What to work on: Whatever precedes the line containing "Give the centre" is not copied; that line and every line after it through the final one below are copied exactly, except pictures.

........

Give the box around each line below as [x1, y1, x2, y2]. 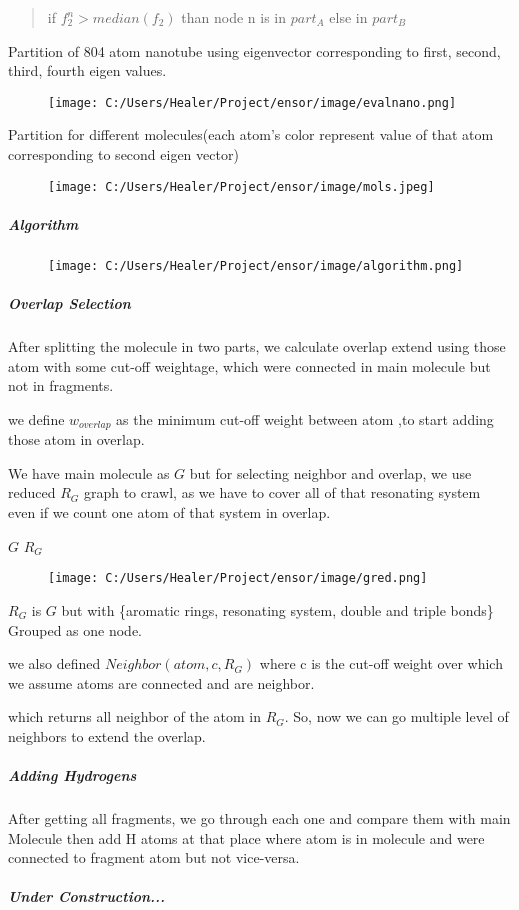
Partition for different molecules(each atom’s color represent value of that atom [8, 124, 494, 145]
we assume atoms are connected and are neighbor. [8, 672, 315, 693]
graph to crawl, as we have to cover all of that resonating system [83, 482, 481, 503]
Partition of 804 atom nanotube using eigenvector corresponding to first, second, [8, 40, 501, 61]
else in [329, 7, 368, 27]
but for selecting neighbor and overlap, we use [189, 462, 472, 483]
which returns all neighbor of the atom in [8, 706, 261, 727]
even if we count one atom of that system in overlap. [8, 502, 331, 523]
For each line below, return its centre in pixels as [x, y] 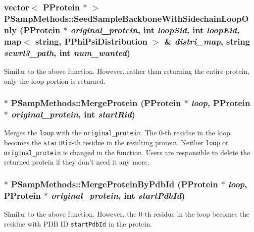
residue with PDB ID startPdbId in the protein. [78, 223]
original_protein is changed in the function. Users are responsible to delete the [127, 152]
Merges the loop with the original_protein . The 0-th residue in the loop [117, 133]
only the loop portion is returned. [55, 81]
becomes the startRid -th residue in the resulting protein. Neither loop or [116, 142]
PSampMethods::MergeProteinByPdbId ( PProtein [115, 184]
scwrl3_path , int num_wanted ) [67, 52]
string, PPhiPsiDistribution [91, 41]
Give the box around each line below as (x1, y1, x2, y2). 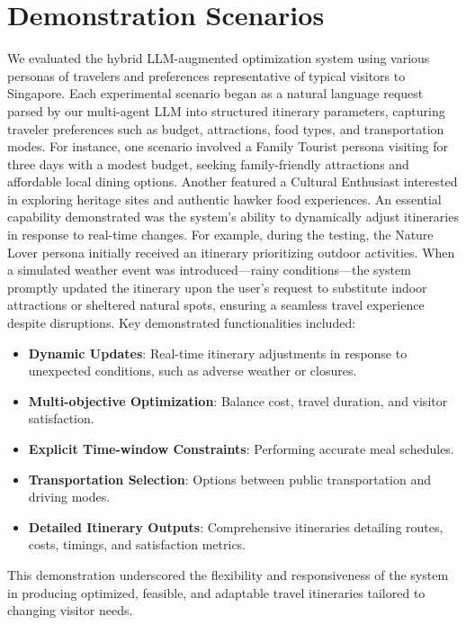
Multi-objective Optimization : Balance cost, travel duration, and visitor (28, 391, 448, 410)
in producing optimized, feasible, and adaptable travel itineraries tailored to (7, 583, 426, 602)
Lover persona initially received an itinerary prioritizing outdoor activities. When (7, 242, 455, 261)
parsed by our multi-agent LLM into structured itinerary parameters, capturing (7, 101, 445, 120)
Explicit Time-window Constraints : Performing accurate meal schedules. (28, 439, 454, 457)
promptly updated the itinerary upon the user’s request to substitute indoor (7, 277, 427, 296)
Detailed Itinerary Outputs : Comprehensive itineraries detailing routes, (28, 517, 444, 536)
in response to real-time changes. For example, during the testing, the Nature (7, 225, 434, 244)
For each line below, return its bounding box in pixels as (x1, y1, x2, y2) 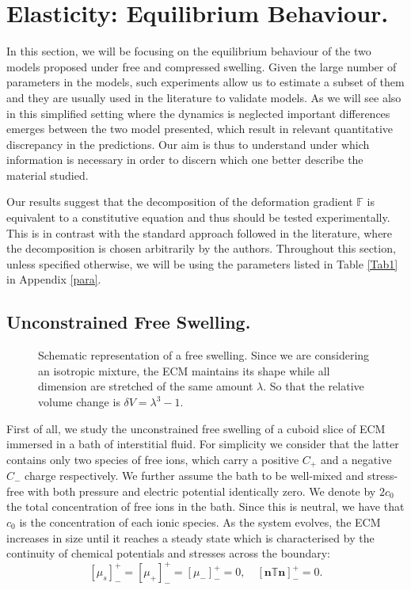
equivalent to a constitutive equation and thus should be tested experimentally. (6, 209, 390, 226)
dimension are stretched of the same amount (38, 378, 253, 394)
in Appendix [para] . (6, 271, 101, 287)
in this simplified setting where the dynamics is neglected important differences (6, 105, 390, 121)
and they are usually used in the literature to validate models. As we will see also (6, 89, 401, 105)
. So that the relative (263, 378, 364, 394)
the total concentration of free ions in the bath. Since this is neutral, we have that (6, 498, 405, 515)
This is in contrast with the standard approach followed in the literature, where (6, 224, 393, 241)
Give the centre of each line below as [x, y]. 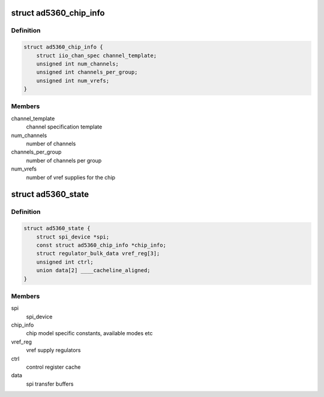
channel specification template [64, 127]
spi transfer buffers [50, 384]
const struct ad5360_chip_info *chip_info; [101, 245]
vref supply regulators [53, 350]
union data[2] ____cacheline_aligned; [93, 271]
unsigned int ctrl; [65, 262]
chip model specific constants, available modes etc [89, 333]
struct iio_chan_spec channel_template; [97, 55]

........

Exercise result:
Give the centre of each line below as [x, y]. 
channel specification template [64, 127]
spi transfer buffers [50, 384]
const struct ad5360_chip_info *chip_info; [101, 245]
vref supply regulators [53, 350]
union data[2] ____cacheline_aligned; [93, 271]
unsigned int ctrl; [65, 262]
chip model specific constants, available modes etc [89, 333]
struct iio_chan_spec channel_template; [97, 55]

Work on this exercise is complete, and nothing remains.